(WHAT TO PRODUCE)
Write out each record below exactly as it appears, with no pictures.

(RECORDS FOR THE EXERCISE)
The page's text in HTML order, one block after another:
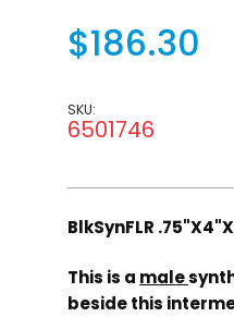
$186.30
SKU:
6501746
BlkSynFLR
This is a male
beside this
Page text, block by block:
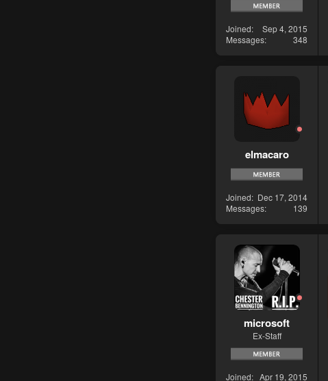
Joined
Sep 4, 2015
Messages
348
elmacaro
Joined
Dec 17, 2014
Messages
139
microsoft
Ex-Staff
Joined
Apr 19, 2015
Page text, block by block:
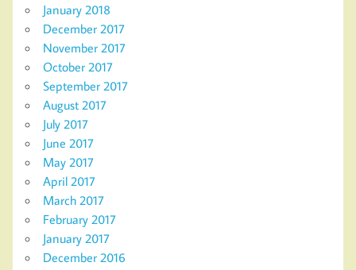
January 2018
December 2017
November 2017
October 2017
September 2017
August 2017
July 2017
June 2017
May 2017
April 2017
March 2017
February 2017
January 2017
December 2016
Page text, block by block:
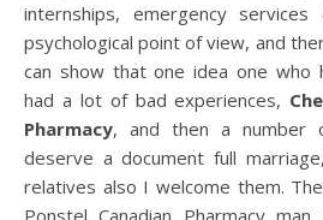
internships, emergency
psychological point of view, and
can show that one idea one who
had a lot of bad experiences,
Pharmacy, and then a number
deserve a document full
relatives also I welcome them.
Ponstel Canadian Pharmacy
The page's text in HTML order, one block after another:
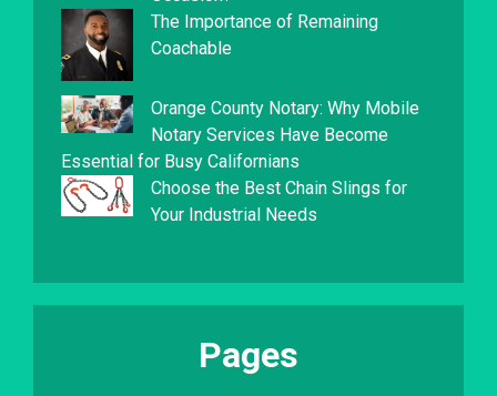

(SOLUTION BELOW)
The page's text in HTML order, one block after another:
$186.30
SKU:
6501746
BlkSynFLR
This is a male
beside this
Page text, block by block:
Joined
Sep 4, 2015
Messages
348
elmacaro
Joined
Dec 17, 2014
Messages
139
microsoft
Ex-Staff
Joined
Apr 19, 2015
Page text, block by block:
January 2018
December 2017
November 2017
October 2017
September 2017
August 2017
July 2017
June 2017
May 2017
April 2017
March 2017
February 2017
January 2017
December 2016
Page text, block by block:
internships, emergency
psychological point of view, and
can show that one idea one who
had a lot of bad experiences,
Pharmacy, and then a number
deserve a document full
relatives also I welcome them.
Ponstel Canadian Pharmacy
The page's text in HTML order, one block after another:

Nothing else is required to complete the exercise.